> Task prompt: Copy out each line of the material in which the word "Updated" can be found.

*** Opening of Information provided ***

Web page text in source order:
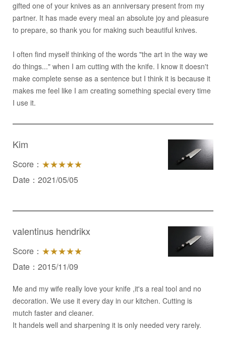
gifted one of your knives as an anniversary present from my
partner. It has made every meal an absolute joy and pleasure
to prepare, so thank you for making such beautiful knives.
I often find myself thinking of the words "the art in the way we
do things..." when I am cutting with the knife. I know it doesn't
make complete sense as a sentence but I think it is because it
makes me feel like I am creating something special every time
I use it.
Kim
Score： ★★★★★
Date：2021/05/05
valentinus hendrikx
Score： ★★★★★
Date：2015/11/09
Me and my wife really love your knife ,it's a real tool and no
decoration. We use it every day in our kitchen. Cutting is
mutch faster and cleaner.
It handels well and sharpening it is only needed very rarely.
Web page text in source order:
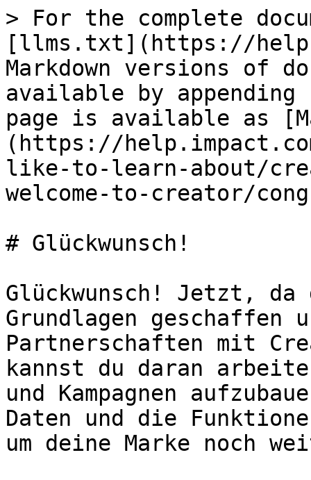
> For the complete
[llms.txt](https://
Markdown versions of
available by
page is available as
(https://
like-to-learn-about/
welcome-to-creator/
# Glückwunsch!
Glückwunsch! Jetzt, da
Grundlagen geschaffen
Partnerschaften mit
kannst du daran
und Kampagnen
Daten und die
um deine Marke noch
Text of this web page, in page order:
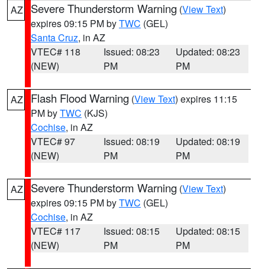
AZ
Severe Thunderstorm Warning (View Text)
expires 09:15 PM byTWC (GEL)
Santa Cruz, in AZ
VTEC# 118
(NEW)
Issued: 08:23
PM
Updated: 08:23
PM
AZ Flash Flood Warning (View Text) expires 11:15
PM byTWC (KJS)
Cochise, in AZ
VTEC# 97
(NEW)
Issued: 08:19
PM
Updated: 08:19
PM
AZ Severe Thunderstorm Warning (View Text)
expires 09:15 PM byTWC (GEL)
Cochise, in AZ
VTEC# 117
(NEW)
Issued: 08:15
PM
Updated: 08:15
PM
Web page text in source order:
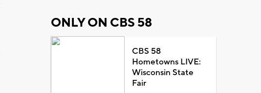
ONLY ON CBS 58
CBS 58
Hometowns LIVE:
Wisconsin State
Fair

*** Close of Information provided ***

> Answer to this problem:
Updated: 08:23
Updated: 08:19
Updated: 08:15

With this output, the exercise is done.